Replacing food with a diet of soups, shakes and bars starting at 810 calories per day alongside regular sessions with a counsellor is a safe and clinically effective way to treat obesity in primary care, a study by University of Oxford researchers has found.
Total diet replacement programmes are not generally funded by the NHS in England but the authors of this study, published in the BMJ, suggest that there is now enough evidence for these programmes to be one of the treatments recommended for people who are obese.
The randomised controlled trial, which was supported by the NIHR Oxford Biomedical Research Centre (BRC), involved 278 adults in Oxfordshire who were substantially overweight and interested in losing weight.
Participants were either offered a referral to a low-energy total diet replacement programme for 24 weeks or were enrolled into their GP practice’s weight management programme, including advice and support to lose weight from a practice nurse.
Participants on the total diet replacement programme were asked to reduce their intake to 810 calories a day by replacing all food with specially formulated soups, shakes and bars in addition to milk, water and fibre supplements.
These diet replacement products, which are designed to be nutritionally complete, were offered for eight weeks, followed by a gradual reintroduction of conventional food over a further four weeks.
Participants were invited to attend regular meetings with a trained counsellor to develop techniques to help them follow the diet and later maintain their weight loss.
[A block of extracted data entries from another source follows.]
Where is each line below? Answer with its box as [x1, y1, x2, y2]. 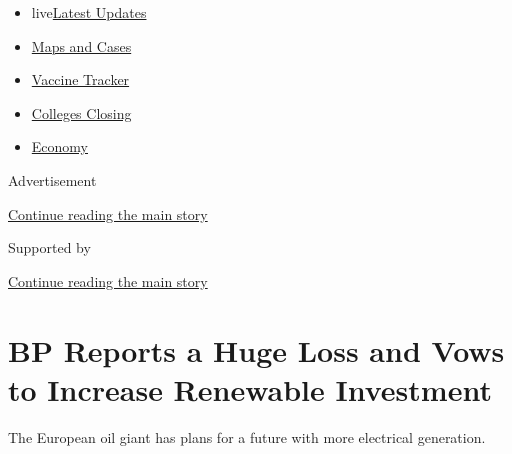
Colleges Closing [31, 102, 132, 123]
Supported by [8, 237, 91, 258]
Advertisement [8, 169, 97, 190]
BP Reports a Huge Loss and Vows [8, 329, 505, 370]
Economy [31, 136, 88, 157]
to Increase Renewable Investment [8, 368, 492, 409]
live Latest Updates [31, 2, 147, 22]
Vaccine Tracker [31, 69, 130, 90]
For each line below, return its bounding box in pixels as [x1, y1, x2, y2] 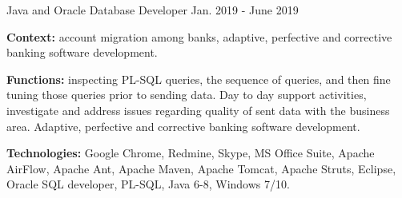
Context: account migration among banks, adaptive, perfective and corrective [6, 28, 392, 45]
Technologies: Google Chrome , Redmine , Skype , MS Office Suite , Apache [6, 145, 375, 161]
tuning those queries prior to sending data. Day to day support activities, [6, 86, 367, 103]
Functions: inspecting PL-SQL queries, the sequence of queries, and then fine [6, 70, 391, 87]
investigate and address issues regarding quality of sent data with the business [6, 101, 390, 118]
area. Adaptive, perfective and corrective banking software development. [6, 117, 360, 134]
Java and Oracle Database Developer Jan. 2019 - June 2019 [6, 2, 299, 18]
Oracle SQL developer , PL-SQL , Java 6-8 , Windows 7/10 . [6, 176, 290, 192]
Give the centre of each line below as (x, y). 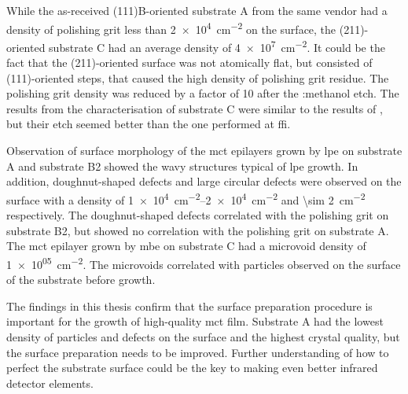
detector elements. (50, 383)
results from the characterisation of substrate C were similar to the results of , (195, 108)
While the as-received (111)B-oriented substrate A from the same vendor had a (197, 10)
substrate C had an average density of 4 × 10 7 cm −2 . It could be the (217, 46)
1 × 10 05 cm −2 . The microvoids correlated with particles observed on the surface (204, 263)
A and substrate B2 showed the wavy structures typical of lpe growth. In (182, 166)
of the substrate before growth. (81, 280)
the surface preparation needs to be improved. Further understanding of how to (198, 352)
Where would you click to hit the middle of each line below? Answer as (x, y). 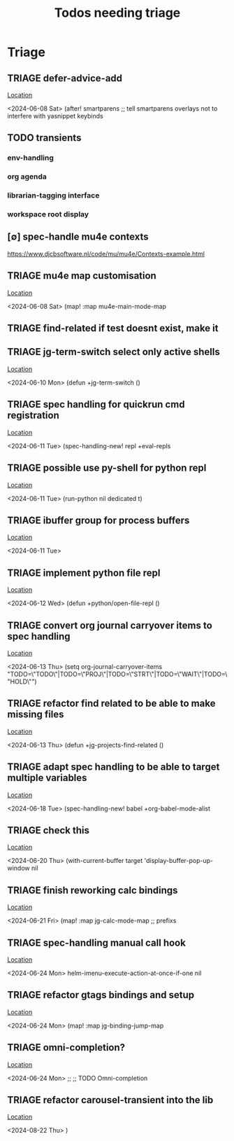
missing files (36, 715)
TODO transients (44, 138)
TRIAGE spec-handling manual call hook (97, 942)
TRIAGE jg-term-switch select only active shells (114, 352)
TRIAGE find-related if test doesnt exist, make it (113, 328)
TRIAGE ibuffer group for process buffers (98, 520)
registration (33, 416)
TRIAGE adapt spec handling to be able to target (114, 767)
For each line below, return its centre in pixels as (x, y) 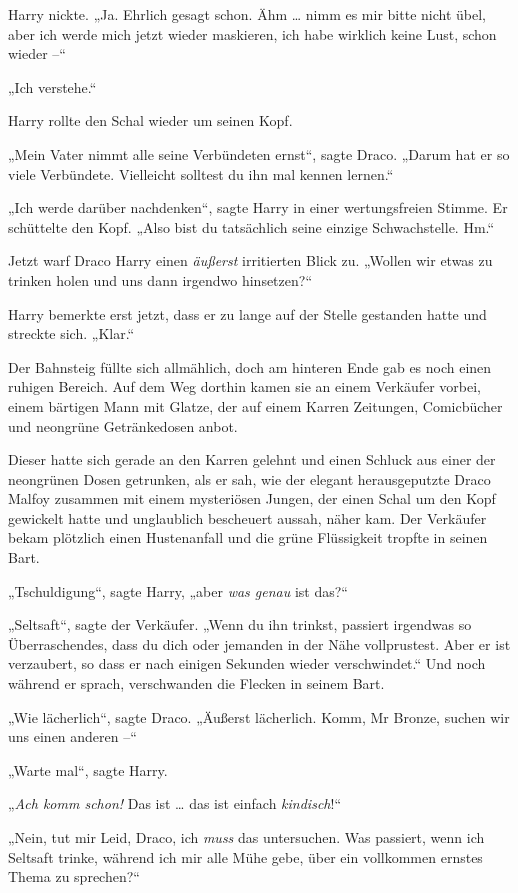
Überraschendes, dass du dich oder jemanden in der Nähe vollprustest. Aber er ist (259, 643)
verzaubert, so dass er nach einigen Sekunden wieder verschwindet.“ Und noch (247, 663)
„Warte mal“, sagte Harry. (88, 769)
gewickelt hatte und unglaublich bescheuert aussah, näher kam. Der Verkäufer (247, 517)
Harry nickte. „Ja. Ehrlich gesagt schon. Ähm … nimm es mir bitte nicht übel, (247, 14)
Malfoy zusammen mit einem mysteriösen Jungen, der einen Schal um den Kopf (252, 498)
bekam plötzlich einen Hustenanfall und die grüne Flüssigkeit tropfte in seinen (248, 537)
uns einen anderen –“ (72, 736)
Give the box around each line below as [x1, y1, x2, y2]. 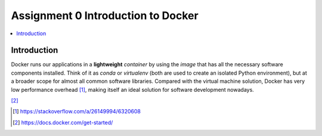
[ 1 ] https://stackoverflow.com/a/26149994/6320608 [13, 108, 141, 115]
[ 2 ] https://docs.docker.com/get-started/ [13, 119, 113, 126]
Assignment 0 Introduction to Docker [11, 9, 199, 22]
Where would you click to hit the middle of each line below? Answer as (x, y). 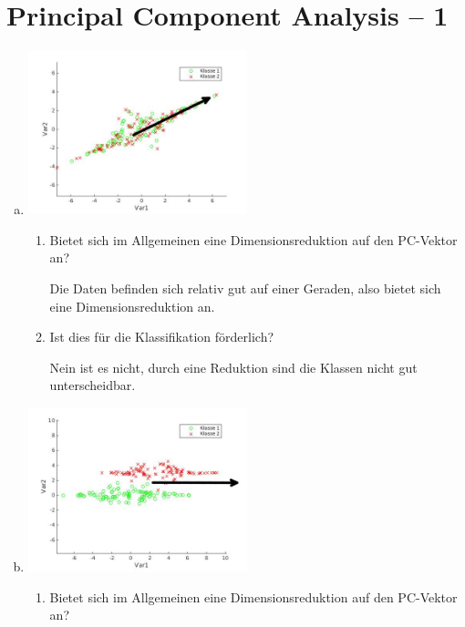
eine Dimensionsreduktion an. (132, 306)
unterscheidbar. (93, 385)
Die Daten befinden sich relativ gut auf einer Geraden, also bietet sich (245, 288)
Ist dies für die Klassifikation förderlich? (162, 337)
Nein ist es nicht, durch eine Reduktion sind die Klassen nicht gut (233, 367)
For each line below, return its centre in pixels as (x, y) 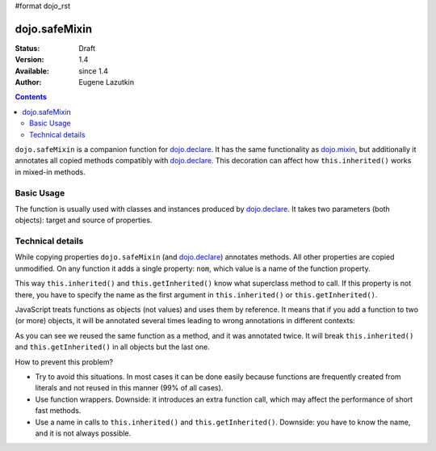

From 12-24 weeks they were encouraged to continue to use one product a day to replace a usual meal.
After 12 months, these participants had lost on average 10.7kg (1 stone, 9lb) which was 7.2kg (1 stone, 1 lb) more than those enrolled into the GP practice programme. They also showed greater reductions in their risk of developing heart disease, stroke and diabetes.
Forty-five per cent of participants on the low-energy programme had achieved a weight loss of 10 per cent or more, compared with just 15 per cent in the GP practice programme.
The study’s chief investigator was Professor Susan Jebb, Professor of Diet and Population Health in the university’s Nuffield Department of Primary Care Health Sciences, and the NIHR Oxford BRC’s Theme Lead for Obesity, Diet and Lifestyle.
She said: “In the past we have worried that a short period of rapid weight loss may lead to rapid weight regain, but this study shows that nine months after the intensive weight-loss phase, people have lost more than three times as much weight as people following a conventional weight-loss programme.”
To tie in with the publication of the study, Prof Jebb has written a blog for the BMJ explaining that, despite a raft of evidence supporting obesity interventions, the system is failing to offer support to people for weight loss.
Co-investigator Professor Paul Aveyard, a GP and Professor of Behavioural Medicine at the University of Oxford and NIHR Oxford BRC’s Co-theme Lead for Obesity, Diet and Lifestyle, said: “Losing weight and keeping it off is hard and we know that people welcome support from their GP.
“This study shows that GP referral to a total diet replacement programme in the community is an effective intervention which GPs can confidently recommend, knowing that it leads to sustainable weight loss and lowers the risk of heart disease and diabetes. This model of care can be safely offered by GPs in routine primary care.”
Co-investigator Dr Nerys Astbury, Senior Researcher in Diet and Obesity at the Nuffield Department of Primary Care Health Sciences, added: “This model of care, where patients are referred to a provider in the community for support, offers the potential for rapid roll-out at scale across the NHS and could help reduce the pressure on GPs in treating obesity-related disease.”
Total diet replacement programmes are suitable for most people who are obese and wanting to lose weight. Those who suffer from certain medical conditions, or who are taking particular medications, may not be suitable and are advised to consult their GP before starting a programme.
The study found no evidence that the total diet replacement programme increased the risk of adverse events which interfered with normal daily life.
Information is available on the University of Oxford website that aims to provide an overview of what total diet replacement programmes are, who they might be suitable for, potential side effects and where people can go if they’re interested in trying this type of programme.
Fact sheets on total diet replacement programmes for health professionals are also available on the University of Oxford website.